Automated workflow and orchestration
With automated workflow and orchestration in the cloud, organizations can ensure data flows smoothly and unimpeded to all parts of the organization while maintaining data quality and governance.
Vendors like Airflow/Astronomer, Prefect, and Dagster provide tools to orchestrate analytical and operational workflows.
Data pipelines and ELT processing
This is the core of the cloud data platform, which guarantees that data arrives at its destination accurately, on time and in the right format.
It has evolved from traditional ETL (extract, transform and load) providers to a new class of cloud-native players (e.g. Fivetran, dbt and Matillion) capable of more complex dependencies across different data environments handle.
AI/ML (Artificial Intelligence and Machine Learning)
This includes advanced analytics that apply ML and algorithmic modeling to optimize business decisions. This space is thriving, as evidenced by the increasing number of vendors supporting it.
Libraries like PyTorch, TensorFlow, and Rasa provide AI/ML algorithms for data scientists to train data models, and notebooks like Jupyter and Zeppelin help them customize AI/ML algorithms.
Data Management and Security
As the data stack becomes more complex, data governance and security have become increasingly important to secure data and maintain compliance throughout the data lifecycle. In the face of strict data security policies, access to data requires a controlled data access and authorization mechanism.
Laws and regulations such as GDPR (General Data Protection Regulation) and HIPPA (Health Insurance Portability and Accountability) regulations have been enforced by governments to protect PII (Personally Identifiable Information).
Vendors like OneTrust, Collibra, Privacera and Immuta help companies meet some of their security requirements that are under government oversight.
observability of the data
Data observability is a new addition to the list of data platform capabilities and refers to the provision of monitoring and diagnostic capabilities for the entire flow of data.
The tools (Monte Carlo, Great Expectations, and Bigeye) provide automated monitoring, alerting, and triaging to identify and assess data quality and discoverability issues.

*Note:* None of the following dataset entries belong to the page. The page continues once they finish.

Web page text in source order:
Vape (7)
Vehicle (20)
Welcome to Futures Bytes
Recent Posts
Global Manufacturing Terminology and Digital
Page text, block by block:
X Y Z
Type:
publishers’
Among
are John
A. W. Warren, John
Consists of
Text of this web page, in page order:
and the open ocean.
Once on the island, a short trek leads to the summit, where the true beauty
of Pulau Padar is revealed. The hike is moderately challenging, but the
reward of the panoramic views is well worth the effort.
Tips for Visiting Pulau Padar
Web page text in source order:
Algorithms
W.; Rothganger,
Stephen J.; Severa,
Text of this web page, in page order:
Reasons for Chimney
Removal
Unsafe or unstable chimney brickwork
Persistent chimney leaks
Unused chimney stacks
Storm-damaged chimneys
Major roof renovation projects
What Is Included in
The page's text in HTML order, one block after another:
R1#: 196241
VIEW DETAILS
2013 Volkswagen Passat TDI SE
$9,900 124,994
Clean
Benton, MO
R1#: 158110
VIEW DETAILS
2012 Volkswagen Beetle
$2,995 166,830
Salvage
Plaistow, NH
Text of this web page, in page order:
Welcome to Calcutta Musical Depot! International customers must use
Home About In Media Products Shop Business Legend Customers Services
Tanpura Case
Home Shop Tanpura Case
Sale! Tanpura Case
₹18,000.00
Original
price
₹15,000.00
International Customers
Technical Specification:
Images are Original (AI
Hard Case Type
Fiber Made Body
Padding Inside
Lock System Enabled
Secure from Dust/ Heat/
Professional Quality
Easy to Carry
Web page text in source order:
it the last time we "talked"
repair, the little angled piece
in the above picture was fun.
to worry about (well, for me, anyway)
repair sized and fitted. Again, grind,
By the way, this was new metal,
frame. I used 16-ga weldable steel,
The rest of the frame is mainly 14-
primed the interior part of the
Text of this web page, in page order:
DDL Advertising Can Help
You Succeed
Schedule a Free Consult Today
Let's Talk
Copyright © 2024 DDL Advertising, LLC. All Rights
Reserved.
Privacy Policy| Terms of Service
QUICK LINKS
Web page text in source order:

In summary, there is growing interest and clarity about a modern data architecture built on the foundations of Lakehouse and supported by a variety of vendors (including Amazon Web Services, Google, Azure, Starburst, Databricks, etc.) and data Warehouse actors supported .

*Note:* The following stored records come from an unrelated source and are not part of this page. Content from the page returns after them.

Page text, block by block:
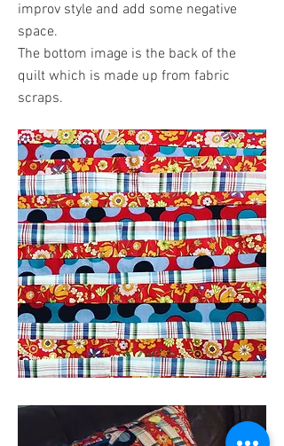
improv style and add some negative
space.
The bottom image is the back of the
quilt which is made up from fabric
scraps.
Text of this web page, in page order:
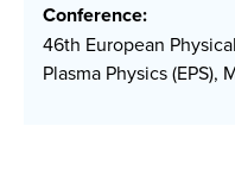
Conference:
46th European
Plasma Physics (EPS),
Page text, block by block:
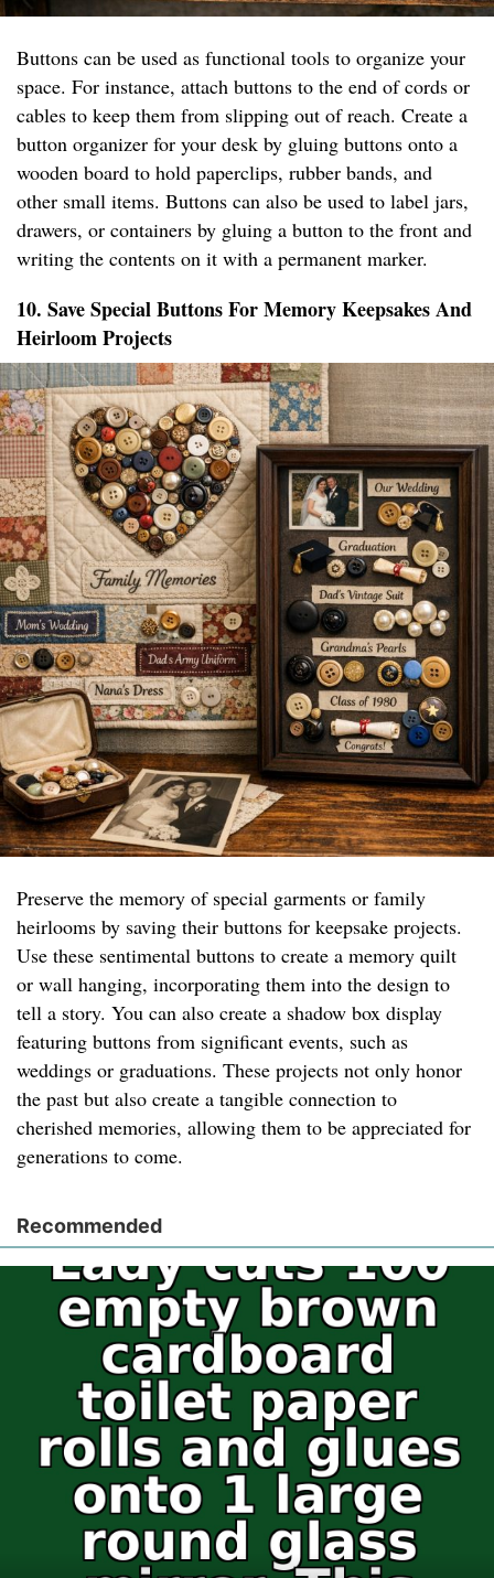
Buttons can be used as functional tools to organize your
space. For instance, attach buttons to the end of cords or
cables to keep them from slipping out of reach. Create a
button organizer for your desk by gluing buttons onto a
wooden board to hold paperclips, rubber bands, and
other small items. Buttons can also be used to label jars,
drawers, or containers by gluing a button to the front and
writing the contents on it with a permanent marker.
10. Save Special Buttons For Memory Keepsakes And
Heirloom Projects
Preserve the memory of special garments or family
heirlooms by saving their buttons for keepsake projects.
Use these sentimental buttons to create a memory quilt
or wall hanging, incorporating them into the design to
tell a story. You can also create a shadow box display
featuring buttons from significant events, such as
weddings or graduations. These projects not only honor
the past but also create a tangible connection to
cherished memories, allowing them to be appreciated for
generations to come.
Recommended
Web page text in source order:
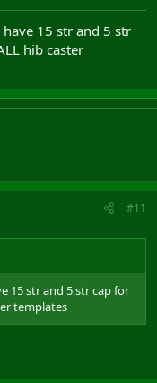
15 str and 5 str
hib caster
#11
15 str and 5 str cap for
templates
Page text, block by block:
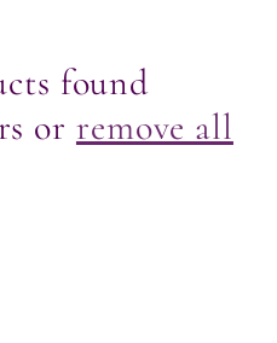
found
or remove all
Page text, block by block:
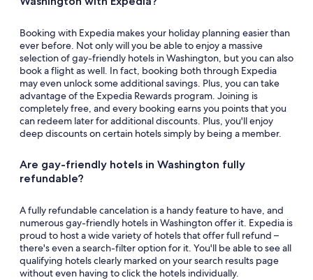
Booking with Expedia makes your holiday planning easier than
ever before. Not only will you be able to enjoy a massive
selection of gay-friendly hotels in Washington, but you can also
book a flight as well. In fact, booking both through Expedia
may even unlock some additional savings. Plus, you can take
advantage of the Expedia Rewards program. Joining is
completely free, and every booking earns you points that you
can redeem later for additional discounts. Plus, you'll enjoy
deep discounts on certain hotels simply by being a member.
Are gay-friendly hotels in Washington fully
refundable?
A fully refundable cancelation is a handy feature to have, and
numerous gay-friendly hotels in Washington offer it. Expedia is
proud to host a wide variety of hotels that offer full refund –
there's even a search-filter option for it. You'll be able to see all
qualifying hotels clearly marked on your search results page
without even having to click the hotels individually.
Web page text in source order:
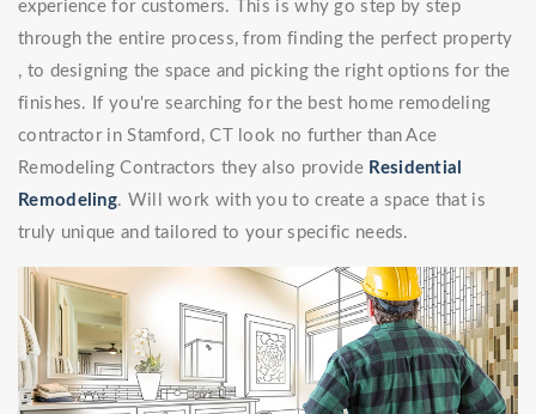
experience for customers. This is why go step by step
through the entire process, from finding the perfect property
, to designing the space and picking the right options for the
finishes. If you're searching for the best home remodeling
contractor in Stamford, CT look no further than Ace
Remodeling Contractors they also provide Residential
Remodeling. Will work with you to create a space that is
truly unique and tailored to your specific needs.
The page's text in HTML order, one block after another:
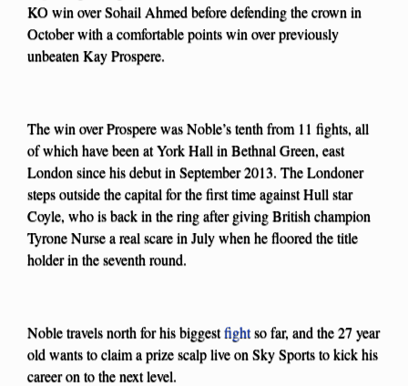
KO win over Sohail Ahmed before defending the crown in
October with a comfortable points win over previously
unbeaten Kay Prospere.
The win over Prospere was Noble’s tenth from 11 fights, all
of which have been at York Hall in Bethnal Green, east
London since his debut in September 2013. The Londoner
steps outside the capital for the first time against Hull star
Coyle, who is back in the ring after giving British champion
Tyrone Nurse a real scare in July when he floored the title
holder in the seventh round.
Noble travels north for his biggestfightso far, and the 27 year
old wants to claim a prize scalp live on Sky Sports to kick his
career on to the next level.
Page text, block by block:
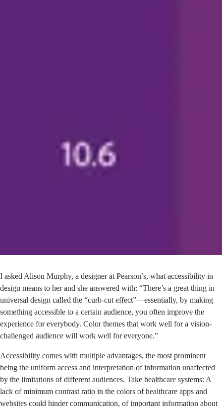
I asked Alison Murphy, a designer at Pearson’s, what accessibility in
design means to her and she answered with: “There’s a great thing in
universal design called the “curb-cut effect”—essentially, by making
something accessible to a certain audience, you often improve the
experience for everybody. Color themes that work well for a vision-
challenged audience will work well for everyone.”
Accessibility comes with multiple advantages, the most prominent
being the uniform access and interpretation of information unaffected
by the limitations of different audiences. Take healthcare systems: A
lack of minimum contrast ratio in the colors of healthcare apps and
websites could hinder communication, of important information about

Cloud data warehouses like Snowflake have grown rapidly, primarily focusing on SQL users and BI use cases. However, organizations have seen accelerated adoption of other technologies such as Databricks’ Data Lakehouse.
With an offer for modernizing the data landscape, Persistent Systems supports companies in modernizing their data landscape in the cloud.
Of course, choosing the Lakehouse approach is only a fraction of the work. A good data model with optimized data processing flow is a must for data platform performance and cost optimization.